Here is a listing; restate all of it exactly.

┄┄┄┄┄┄┄┄┄┄┄┄┄┄┄┄┄┄┄┄

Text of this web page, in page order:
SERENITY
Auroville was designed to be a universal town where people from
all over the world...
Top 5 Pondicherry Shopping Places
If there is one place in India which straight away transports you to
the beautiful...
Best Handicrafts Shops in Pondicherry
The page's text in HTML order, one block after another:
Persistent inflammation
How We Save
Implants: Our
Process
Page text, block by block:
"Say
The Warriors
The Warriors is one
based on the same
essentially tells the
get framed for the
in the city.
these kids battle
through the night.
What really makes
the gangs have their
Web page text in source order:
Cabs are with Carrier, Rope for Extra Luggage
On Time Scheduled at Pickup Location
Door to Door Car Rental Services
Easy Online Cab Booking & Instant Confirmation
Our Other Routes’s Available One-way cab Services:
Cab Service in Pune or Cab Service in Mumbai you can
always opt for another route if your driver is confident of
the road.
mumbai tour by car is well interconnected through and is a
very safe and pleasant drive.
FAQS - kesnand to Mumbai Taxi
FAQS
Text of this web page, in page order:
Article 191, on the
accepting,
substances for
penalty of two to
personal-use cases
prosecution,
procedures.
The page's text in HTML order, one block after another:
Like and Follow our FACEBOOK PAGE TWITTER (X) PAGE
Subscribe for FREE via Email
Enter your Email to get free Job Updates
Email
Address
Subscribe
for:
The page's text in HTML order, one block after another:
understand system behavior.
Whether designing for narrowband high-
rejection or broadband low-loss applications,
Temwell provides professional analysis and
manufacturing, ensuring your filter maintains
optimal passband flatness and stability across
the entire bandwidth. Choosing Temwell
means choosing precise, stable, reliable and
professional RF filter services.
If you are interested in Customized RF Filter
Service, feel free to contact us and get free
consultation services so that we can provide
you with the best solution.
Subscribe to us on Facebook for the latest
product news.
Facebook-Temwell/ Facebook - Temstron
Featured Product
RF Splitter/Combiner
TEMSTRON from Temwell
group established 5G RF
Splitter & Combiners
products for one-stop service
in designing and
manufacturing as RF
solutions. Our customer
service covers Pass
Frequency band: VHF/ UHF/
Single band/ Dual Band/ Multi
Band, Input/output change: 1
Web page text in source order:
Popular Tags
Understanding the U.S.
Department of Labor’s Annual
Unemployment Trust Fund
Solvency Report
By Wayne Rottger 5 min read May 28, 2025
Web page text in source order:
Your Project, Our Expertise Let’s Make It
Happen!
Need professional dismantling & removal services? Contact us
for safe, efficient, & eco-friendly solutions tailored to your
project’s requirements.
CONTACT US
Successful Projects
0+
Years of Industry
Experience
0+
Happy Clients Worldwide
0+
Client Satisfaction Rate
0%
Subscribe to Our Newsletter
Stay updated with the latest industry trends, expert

┄┄┄┄┄┄┄┄┄┄┄┄┄┄┄┄┄┄┄┄

SOLVED EXERCISE:
Text of this web page, in page order:
SERENITY
Auroville was designed to be a universal town where people from
all over the world...
Top 5 Pondicherry Shopping Places
If there is one place in India which straight away transports you to
the beautiful...
Best Handicrafts Shops in Pondicherry
The page's text in HTML order, one block after another:
Persistent inflammation
How We Save
Implants: Our
Process
Page text, block by block:
"Say
The Warriors
The Warriors is one
based on the same
essentially tells the
get framed for the
in the city.
these kids battle
through the night.
What really makes
the gangs have their
Web page text in source order:
Cabs are with Carrier, Rope for Extra Luggage
On Time Scheduled at Pickup Location
Door to Door Car Rental Services
Easy Online Cab Booking & Instant Confirmation
Our Other Routes’s Available One-way cab Services:
Cab Service in Pune or Cab Service in Mumbai you can
always opt for another route if your driver is confident of
the road.
mumbai tour by car is well interconnected through and is a
very safe and pleasant drive.
FAQS - kesnand to Mumbai Taxi
FAQS
Text of this web page, in page order:
Article 191, on the
accepting,
substances for
penalty of two to
personal-use cases
prosecution,
procedures.
The page's text in HTML order, one block after another:
Like and Follow our FACEBOOK PAGE TWITTER (X) PAGE
Subscribe for FREE via Email
Enter your Email to get free Job Updates
Email
Address
Subscribe
for:
The page's text in HTML order, one block after another:
understand system behavior.
Whether designing for narrowband high-
rejection or broadband low-loss applications,
Temwell provides professional analysis and
manufacturing, ensuring your filter maintains
optimal passband flatness and stability across
the entire bandwidth. Choosing Temwell
means choosing precise, stable, reliable and
professional RF filter services.
If you are interested in Customized RF Filter
Service, feel free to contact us and get free
consultation services so that we can provide
you with the best solution.
Subscribe to us on Facebook for the latest
product news.
Facebook-Temwell/ Facebook - Temstron
Featured Product
RF Splitter/Combiner
TEMSTRON from Temwell
group established 5G RF
Splitter & Combiners
products for one-stop service
in designing and
manufacturing as RF
solutions. Our customer
service covers Pass
Frequency band: VHF/ UHF/
Single band/ Dual Band/ Multi
Band, Input/output change: 1
Web page text in source order:
Popular Tags
Understanding the U.S.
Department of Labor’s Annual
Unemployment Trust Fund
Solvency Report
By Wayne Rottger 5 min read May 28, 2025
Web page text in source order:
Your Project, Our Expertise Let’s Make It
Happen!
Need professional dismantling & removal services? Contact us
for safe, efficient, & eco-friendly solutions tailored to your
project’s requirements.
CONTACT US
Successful Projects
0+
Years of Industry
Experience
0+
Happy Clients Worldwide
0+
Client Satisfaction Rate
0%
Subscribe to Our Newsletter
Stay updated with the latest industry trends, expert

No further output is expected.